The first medical staff he encountered on their floor had been expecting him and grabbed his arm. Fighting the urge to throw him off and hurry to search himself, he let an Ancient with a white coat over his skinsuit lead him to the correct room. The door hung, and retracted, leaving it open to outside observation or immediate entry. He made use of the latter convenience without a second thought, finding Ni-6 in his path with a worrisome light present in his eyes.
"Before you see her, sir…it's bad."
"I came knowing that. Please move aside."
"It might suit you more to--"
"Ni-6. Please move aside; let me see her." There was a tone of finality in his voice, injected through the unconscious. He would not ask a third time.

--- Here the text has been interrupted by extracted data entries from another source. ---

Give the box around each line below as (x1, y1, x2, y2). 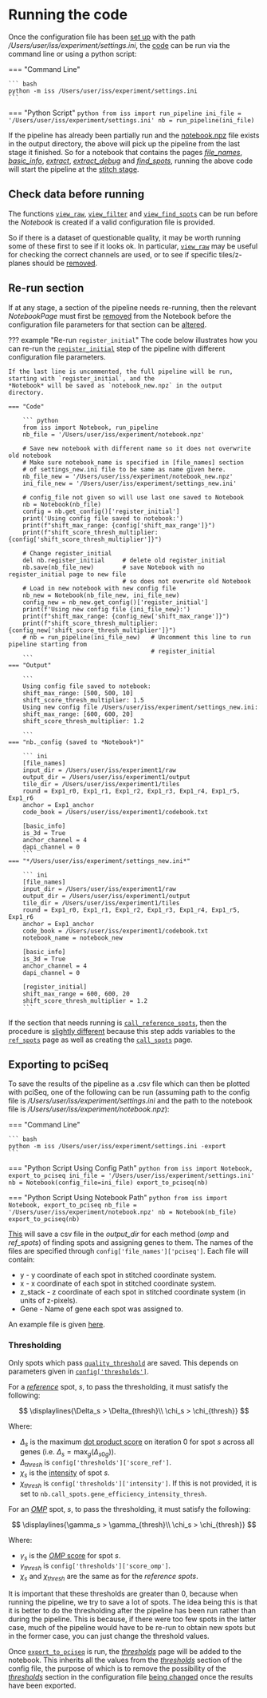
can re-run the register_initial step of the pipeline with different (8, 344, 226, 353)
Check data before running (8, 188, 145, 201)
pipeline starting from (8, 640, 88, 648)
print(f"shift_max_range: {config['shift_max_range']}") (22, 521, 216, 529)
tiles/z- (218, 249, 242, 259)
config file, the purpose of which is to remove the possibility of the (8, 1664, 227, 1673)
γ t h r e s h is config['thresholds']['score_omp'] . (19, 1561, 171, 1573)
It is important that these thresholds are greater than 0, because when (8, 1589, 238, 1599)
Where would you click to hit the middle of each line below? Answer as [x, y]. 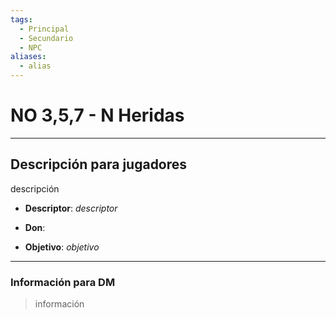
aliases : [28, 57]
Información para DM [63, 282]
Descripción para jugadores [99, 164]
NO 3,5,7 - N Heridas [97, 115]
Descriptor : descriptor [71, 208]
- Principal [44, 29]
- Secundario [46, 38]
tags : [21, 19]
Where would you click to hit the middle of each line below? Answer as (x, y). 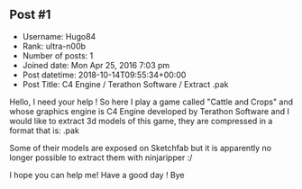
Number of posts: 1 (58, 55)
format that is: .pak (44, 130)
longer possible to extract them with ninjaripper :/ (101, 157)
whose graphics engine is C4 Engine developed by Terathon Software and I (150, 111)
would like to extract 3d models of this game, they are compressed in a (141, 121)
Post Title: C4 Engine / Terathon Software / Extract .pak (125, 84)
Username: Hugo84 (59, 36)
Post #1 (30, 15)

Shoulders slumping, the younger between them did so. The path forward unobstructed, he crossed the room in three strides and halted beside a cot. Elevated, it hung from the ceiling with thin, taut cables. Its lone occupant looked small in comparison to the grand thing.
It was too large for her. That was his first thought. After looking her up and down, closing his eyes, and imprinting the vision vulnerability and proneness into his memory, a second bubbled to the surface.
'Where are her legs?'
Under the cooling sheets, there were no raised masses below her waist, like how her arms were--he turned away. "Ni-6."

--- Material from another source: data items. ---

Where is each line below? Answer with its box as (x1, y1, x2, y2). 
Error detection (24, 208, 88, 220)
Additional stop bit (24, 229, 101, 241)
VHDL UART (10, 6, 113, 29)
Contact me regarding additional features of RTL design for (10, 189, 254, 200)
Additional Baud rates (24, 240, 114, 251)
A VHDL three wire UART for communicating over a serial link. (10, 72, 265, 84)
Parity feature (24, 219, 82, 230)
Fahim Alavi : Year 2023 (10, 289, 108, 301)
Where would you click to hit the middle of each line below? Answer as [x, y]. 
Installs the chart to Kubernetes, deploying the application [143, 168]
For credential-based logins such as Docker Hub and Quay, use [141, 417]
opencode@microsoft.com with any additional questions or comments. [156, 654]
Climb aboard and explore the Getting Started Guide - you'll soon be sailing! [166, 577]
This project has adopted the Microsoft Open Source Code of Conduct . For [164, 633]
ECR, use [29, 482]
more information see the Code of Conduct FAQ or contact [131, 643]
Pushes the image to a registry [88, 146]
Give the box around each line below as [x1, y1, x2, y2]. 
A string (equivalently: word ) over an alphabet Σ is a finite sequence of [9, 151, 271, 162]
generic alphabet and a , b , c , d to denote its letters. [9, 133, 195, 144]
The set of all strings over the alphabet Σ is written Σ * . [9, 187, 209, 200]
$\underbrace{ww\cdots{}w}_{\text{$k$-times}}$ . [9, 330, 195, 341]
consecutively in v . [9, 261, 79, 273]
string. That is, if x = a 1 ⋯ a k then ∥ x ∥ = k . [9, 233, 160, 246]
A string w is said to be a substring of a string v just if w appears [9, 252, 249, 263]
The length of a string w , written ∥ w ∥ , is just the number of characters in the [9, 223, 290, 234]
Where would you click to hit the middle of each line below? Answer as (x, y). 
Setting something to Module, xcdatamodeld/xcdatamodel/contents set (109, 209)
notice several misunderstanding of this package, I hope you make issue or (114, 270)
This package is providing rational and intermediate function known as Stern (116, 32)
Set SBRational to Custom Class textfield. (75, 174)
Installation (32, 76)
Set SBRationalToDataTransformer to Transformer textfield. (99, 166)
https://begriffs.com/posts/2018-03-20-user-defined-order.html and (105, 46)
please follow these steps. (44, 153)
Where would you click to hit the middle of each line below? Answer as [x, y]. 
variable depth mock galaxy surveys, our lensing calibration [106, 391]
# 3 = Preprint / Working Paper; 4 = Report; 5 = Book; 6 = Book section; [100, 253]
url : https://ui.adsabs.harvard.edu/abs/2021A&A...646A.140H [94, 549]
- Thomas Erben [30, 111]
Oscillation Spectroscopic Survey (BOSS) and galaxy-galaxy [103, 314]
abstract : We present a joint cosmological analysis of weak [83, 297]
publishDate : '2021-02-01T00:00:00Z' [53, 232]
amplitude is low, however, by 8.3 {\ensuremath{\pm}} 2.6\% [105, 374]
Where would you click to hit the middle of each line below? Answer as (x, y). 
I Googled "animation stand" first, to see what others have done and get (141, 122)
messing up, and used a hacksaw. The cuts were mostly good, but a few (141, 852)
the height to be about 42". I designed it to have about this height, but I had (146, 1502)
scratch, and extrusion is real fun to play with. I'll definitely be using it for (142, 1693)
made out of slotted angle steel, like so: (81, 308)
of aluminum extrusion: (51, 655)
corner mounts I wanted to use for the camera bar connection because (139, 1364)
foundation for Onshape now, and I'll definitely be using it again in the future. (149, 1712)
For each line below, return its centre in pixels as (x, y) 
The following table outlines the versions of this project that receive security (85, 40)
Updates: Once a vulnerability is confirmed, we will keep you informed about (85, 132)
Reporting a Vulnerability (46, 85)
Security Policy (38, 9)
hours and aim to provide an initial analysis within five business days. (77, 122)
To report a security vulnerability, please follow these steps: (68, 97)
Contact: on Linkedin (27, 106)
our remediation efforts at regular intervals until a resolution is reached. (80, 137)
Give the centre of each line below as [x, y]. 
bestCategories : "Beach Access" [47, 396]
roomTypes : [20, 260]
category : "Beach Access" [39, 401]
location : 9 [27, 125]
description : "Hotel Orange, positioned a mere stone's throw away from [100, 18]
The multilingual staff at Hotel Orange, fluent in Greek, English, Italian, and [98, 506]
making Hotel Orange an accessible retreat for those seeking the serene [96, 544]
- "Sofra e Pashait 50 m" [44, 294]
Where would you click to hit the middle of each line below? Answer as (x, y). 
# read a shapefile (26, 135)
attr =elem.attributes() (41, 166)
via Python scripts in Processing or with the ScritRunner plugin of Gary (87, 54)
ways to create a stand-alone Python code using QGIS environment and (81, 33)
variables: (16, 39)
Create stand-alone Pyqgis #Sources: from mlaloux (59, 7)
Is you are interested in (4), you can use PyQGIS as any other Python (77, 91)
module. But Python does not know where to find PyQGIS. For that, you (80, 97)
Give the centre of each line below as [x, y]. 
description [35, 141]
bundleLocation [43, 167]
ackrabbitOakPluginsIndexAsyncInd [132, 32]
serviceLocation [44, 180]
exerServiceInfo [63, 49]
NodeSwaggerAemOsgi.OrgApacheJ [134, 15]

"Sir?" He felt the presence at his shoulder. "Are you alright?"
"Yes." Amazing, that he could speak such nonsense with no quiver afflicting his lip, or tremor in the bowels of his throat. "Please remain with her for now."
"Until when?"
"Until she wakes. I…will come to visit then." As he was about to make for the exit, a detail stuck itself out for noticing, and that morphed into a thought he had neglected to address. He turned back, finding Ni-6 already lingering over her. "I will have a funerary memento made and sent to your family. For Ra-3." Being so close with the younger brother, he knew the eldest by some personal regard.
"Thank you, sir." Ni-6 tilted his head, the ghost of a smile eking a meager existence. "They would appreciate it."

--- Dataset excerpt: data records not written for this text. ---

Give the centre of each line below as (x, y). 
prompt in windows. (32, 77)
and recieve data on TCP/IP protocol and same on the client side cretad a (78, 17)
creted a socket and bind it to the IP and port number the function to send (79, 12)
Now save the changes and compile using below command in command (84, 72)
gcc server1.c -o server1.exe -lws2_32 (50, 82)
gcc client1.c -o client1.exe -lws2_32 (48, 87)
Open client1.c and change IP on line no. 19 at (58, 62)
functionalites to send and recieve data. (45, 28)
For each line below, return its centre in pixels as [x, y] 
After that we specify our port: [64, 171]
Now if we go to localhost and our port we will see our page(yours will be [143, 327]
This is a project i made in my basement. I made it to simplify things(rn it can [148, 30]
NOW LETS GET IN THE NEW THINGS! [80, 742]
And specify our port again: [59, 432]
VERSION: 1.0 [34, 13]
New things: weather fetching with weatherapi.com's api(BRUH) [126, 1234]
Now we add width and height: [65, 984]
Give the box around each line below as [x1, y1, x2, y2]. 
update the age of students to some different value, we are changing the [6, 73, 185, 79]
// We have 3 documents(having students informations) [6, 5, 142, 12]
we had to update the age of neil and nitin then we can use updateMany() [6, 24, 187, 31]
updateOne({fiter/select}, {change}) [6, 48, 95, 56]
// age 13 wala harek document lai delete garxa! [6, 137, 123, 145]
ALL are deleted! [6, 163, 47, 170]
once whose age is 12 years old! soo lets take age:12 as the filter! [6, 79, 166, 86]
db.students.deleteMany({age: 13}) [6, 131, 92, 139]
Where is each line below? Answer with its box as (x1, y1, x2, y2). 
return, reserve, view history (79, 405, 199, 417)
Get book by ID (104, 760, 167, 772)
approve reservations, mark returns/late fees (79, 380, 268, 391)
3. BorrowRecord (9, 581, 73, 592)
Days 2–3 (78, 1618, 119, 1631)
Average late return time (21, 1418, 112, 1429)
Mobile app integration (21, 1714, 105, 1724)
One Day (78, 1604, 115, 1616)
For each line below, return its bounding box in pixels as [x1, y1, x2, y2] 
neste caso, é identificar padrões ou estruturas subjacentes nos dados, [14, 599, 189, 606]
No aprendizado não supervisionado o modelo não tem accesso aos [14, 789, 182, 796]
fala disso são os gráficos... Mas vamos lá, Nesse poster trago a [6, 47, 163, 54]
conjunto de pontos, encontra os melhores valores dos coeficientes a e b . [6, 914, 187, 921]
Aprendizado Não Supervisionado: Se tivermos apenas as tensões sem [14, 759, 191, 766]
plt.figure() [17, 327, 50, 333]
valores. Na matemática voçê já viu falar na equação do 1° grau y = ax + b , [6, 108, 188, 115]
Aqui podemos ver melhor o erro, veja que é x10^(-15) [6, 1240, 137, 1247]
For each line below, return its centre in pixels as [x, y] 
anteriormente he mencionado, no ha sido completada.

His memory after that suffered, though he did remember sitting beside the Sixth Headman on his sofa and nodding, mindless, as the other droned, continuous, and inexhaustible. He had said some things, others were told to him and made more deals, the details of which eluded him every time he thought back to it. The most frustrating part of it? His HUD shut down during the discussion, undergoing quality management for its software, so he couldn't access the stored memories. He'd need to approach the Eighth and borrow their surveillance feeds later.
He found himself in a training hall, every sound he produced muffled to emerge no louder than a whisper as he swung a training blade. One: wide sweep. Two: form up and thrust. Three: backpedal into an overhead. His arms repeated the flowing motions until they burned and shook, and only then did he come back to himself, finally free, though for a mere moment or two, as Pa-5 faded from prominence.
He took a knee, grasping the hilt and grasping for fresh oxygen with deprived lungs. He blinked sweat from his eyes. His arms, moving through the cuts with enough speed to produce air resistance, had gone from heavy exertions to complete rest in a second, and the lack of gentle relaxation irked them. They made it their priority to inform him of this, aching and trembling worse than before. How long had he used the blade?